- VHS Cover
- Story by: Greg Ford Terry Lennon
- Directed by: Greg Ford Terry Lennon
- Starring: Mel Blanc Arthur Q. Bryan Jeff Bergman June Foray Stan Freberg
- Music by: Carl W. Stalling Milt Franklyn
- Country of origin: United States
- Original language: English

Production
- Production company: Warner Bros. Cartoons

Original release
- Network: CBS
- Release: April 17, 1991

= Bugs Bunny's Overtures to Disaster =

1991 TV special

Bugs Bunny's Overtures to Disaster is a Looney Tunes television special directed by Greg Ford and Terry Lennon. In new animation, Jeff Bergman voiced Bugs Bunny, Daffy Duck, Porky Pig, Elmer Fudd and Sylvester. The special first aired on April 17, 1991 on CBS.

==Shorts used==
- "Baton Bunny"
- "Tree for Two" (audio clip used when Sylvester the Cat sings "Charleston" as interruption)
- "Daffy Duck and Porky Pig in The William Tell Overture" (originally produced for this special and also later released as a standalone short)
- "Back Alley Oproar" (audio clip used when Sylvester tries to ruin Elmer's Hungarian Rhapsody)
- "Rabbit of Seville"
- "What's Opera, Doc?"
- "Long-Haired Hare" (audio clip of "Leopold's" conducting used in the credits)

==Plot==
While reading the newspaper, The Three Bears decide to go to the opera. Also seen in the paper is the headline Experimental Fly escapes, cannot be killed.
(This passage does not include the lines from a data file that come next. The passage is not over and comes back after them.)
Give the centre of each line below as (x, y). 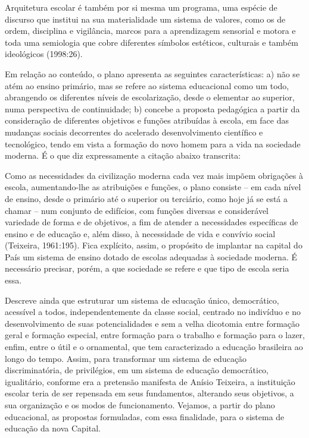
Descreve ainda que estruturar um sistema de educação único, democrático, (142, 300)
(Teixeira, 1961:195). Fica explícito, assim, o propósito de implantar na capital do (154, 245)
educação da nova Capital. (53, 428)
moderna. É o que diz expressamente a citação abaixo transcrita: (123, 155)
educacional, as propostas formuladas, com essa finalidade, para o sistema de (145, 416)
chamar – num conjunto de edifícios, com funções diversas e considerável (137, 210)
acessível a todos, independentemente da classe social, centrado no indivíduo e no (153, 312)
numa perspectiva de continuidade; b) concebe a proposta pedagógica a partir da (152, 108)

After a clip from Baton Bunny of the audience walking in, Bugs Bunny emerges from his dressing room and begins to conduct. In the audience, the fly lands on Papa Bear's head; Baby Bear tries to squash it with his toy wagon, but only succeeds in knocking Papa unconscious. The fly flies up to Bugs, whose conducting is ruined.

Elmer Fudd starts practicing for the Hungarian Rhapsody No. 2 and gets interrupted by Sylvester the Cat singing "Charleston" before scaring him away with his anger. In the audience, Granny tries to kill the fly with bug spray, but the fly wears a gas mask. Porky Pig starts playing the William Tell Overture before Daffy Duck. Daffy is angered, and a fight ensues. The Lone Ranger and his horse Silver come in when the music is over.

Elmer Fudd is up, and Sylvester continues singing. In effect, Elmer decides to throw Sylvester out. Elmer starts to conduct "Hungarian Rhapsody No. 2" when Sylvester runs up and down the stairs singing the same tune. Elmer beats up Sylvester and walks back in, but sees that the audience loved Sylvester's act. Elmer quits, declaring that he has been "humiwiated fow the wast time and is leaving show business for good." In the audience, Mr. Meek tries to kill the fly with a flyswatter, but the fly swats him back on the nose.

Bugs introduces The Barber of Seville when Porky informs him that Elmer quit. Bugs tricks him back onto the set, performing Rabbit of Seville. Bugs then tells him how they loved it and changes him into his Wagnerian warrior costume. Bugs tells him he'll like the next one because he gets to kill Bugs. They perform What's Opera, Doc? In the audience, Petunia Pig shoos the fly off her binoculars; Yosemite Sam tries to kill the fly with his gun, but fails.

Bugs then takes another shot at conducting, unaware that the fly has driven the audience away. Bugs eventually succeeds in knocking the fly out cold, but when he sees the audience empty, he notices that the fly claps as Bugs shrugs and finally bows.

==Voice Characterizations==
- Mel Blanc - Bugs Bunny (archive footage)
- Arthur Q. Bryan - Elmer Fudd (archive footage)
- Jeff Bergman - Bugs Bunny, Daffy Duck, Porky Pig, Elmer Fudd, Yosemite Sam, Sylvester and Papa Bear
- June Foray - Mama Bear
- Stan Freberg - Junior Bear

==Trivia==
- Sylvester's Hungarian Rhapsody from Back Alley Oproar is reused here, with new animation because while Warner/Chappell Music held the rights to the music in the cartoon, Turner Entertainment Co. (through the 1956 a.a.p. sale and various mergers) owned the rights to the footage at the time (Warner would not regain the rights until 1996, despite the studio having the cartoon's original negatives stored in the WB vault).
- Mr. Meek from The Wise Quacking Duck, the two stranded men from Wackiki Wabbit, and Granny and Sam from Hare Trimmed make cameos in the audience.